**TO DO**. What you output must match, exactly, the lines from the start of the records to the line containing "why Jerusalem", both ends kept and pictures excluded.

[[ EXERCISE INPUT open ]]

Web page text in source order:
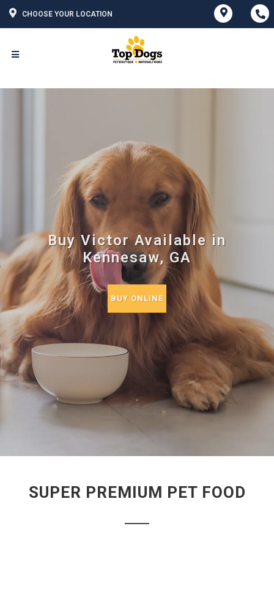
CHOOSE YOUR LOCATION
Buy Victor Available in
Kennesaw, GA
BUY ONLINE
SUPER PREMIUM PET FOOD
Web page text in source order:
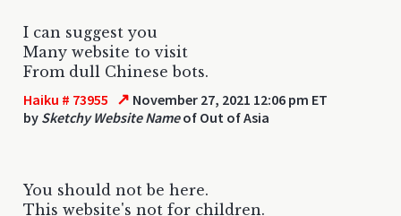
I can suggest you
Many website to visit
From dull Chinese bots.
Haiku # 73955 ↗ November 27, 2021 12:06 pm ET
by Sketchy Website Nameof Out of Asia
You should not be here.
This website's not for children.
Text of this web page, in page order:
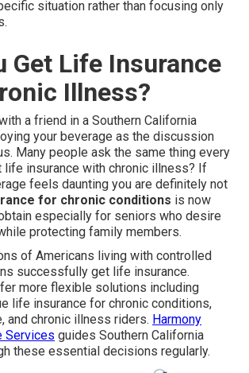
situation rather than focusing only
Get Life Insurance
Illness?
a friend in a Southern California
your beverage as the discussion
Many people ask the same thing every
life insurance with chronic illness? If
feels daunting you are definitely not
for chronic conditions is now
especially for seniors who desire
protecting family members.
of Americans living with controlled
successfully get life insurance.
more flexible solutions including
life insurance for chronic conditions,
and chronic illness riders. Harmony
Services guides Southern California
these essential decisions regularly.
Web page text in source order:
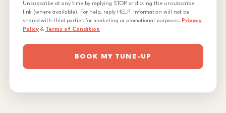
Unsubscribe at any time by replying STOP or clicking the unsubscribe
link (where available). For help, reply HELP. Information will not be
shared with third parties for marketing or promotional purposes. Privacy
Policy & Terms of Condition
BOOK MY TUNE-UP
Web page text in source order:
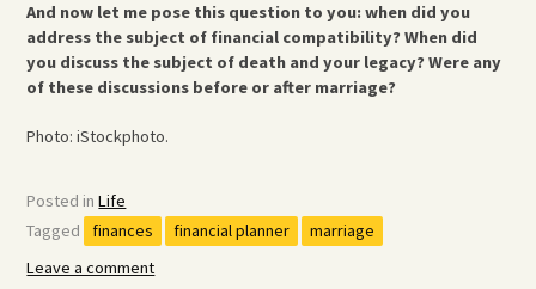
And now let me pose this question to you: when did you
address the subject of financial compatibility? When did
you discuss the subject of death and your legacy? Were any
of these discussions before or after marriage?
Photo: iStockphoto.
Posted inLife
Tagged
finances financial planner
marriage
Leave a comment
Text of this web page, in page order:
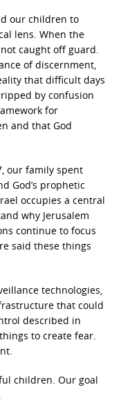
our children to
lens. When the
caught off guard.
of discernment,
that difficult days
by confusion
for
and that God
our family spent
God’s prophetic
occupies a central
why Jerusalem
continue to focus
said these things
technologies,
that could
described in
to create fear.
children. Our goal

[[ EXERCISE INPUT closed ]]

**TASK RESULT**.
Web page text in source order:
CHOOSE YOUR LOCATION
Buy Victor Available in
Kennesaw, GA
BUY ONLINE
SUPER PREMIUM PET FOOD
Web page text in source order:
I can suggest you
Many website to visit
From dull Chinese bots.
Haiku # 73955 ↗ November 27, 2021 12:06 pm ET
by Sketchy Website Nameof Out of Asia
You should not be here.
This website's not for children.
Text of this web page, in page order:
situation rather than focusing only
Get Life Insurance
Illness?
a friend in a Southern California
your beverage as the discussion
Many people ask the same thing every
life insurance with chronic illness? If
feels daunting you are definitely not
for chronic conditions is now
especially for seniors who desire
protecting family members.
of Americans living with controlled
successfully get life insurance.
more flexible solutions including
life insurance for chronic conditions,
and chronic illness riders. Harmony
Services guides Southern California
these essential decisions regularly.
Web page text in source order:
Unsubscribe at any time by replying STOP or clicking the unsubscribe
link (where available). For help, reply HELP. Information will not be
shared with third parties for marketing or promotional purposes. Privacy
Policy & Terms of Condition
BOOK MY TUNE-UP
Web page text in source order:
And now let me pose this question to you: when did you
address the subject of financial compatibility? When did
you discuss the subject of death and your legacy? Were any
of these discussions before or after marriage?
Photo: iStockphoto.
Posted inLife
Tagged
finances financial planner
marriage
Leave a comment
Text of this web page, in page order:
our children to
lens. When the
caught off guard.
of discernment,
that difficult days
by confusion
for
and that God
our family spent
God’s prophetic
occupies a central
why Jerusalem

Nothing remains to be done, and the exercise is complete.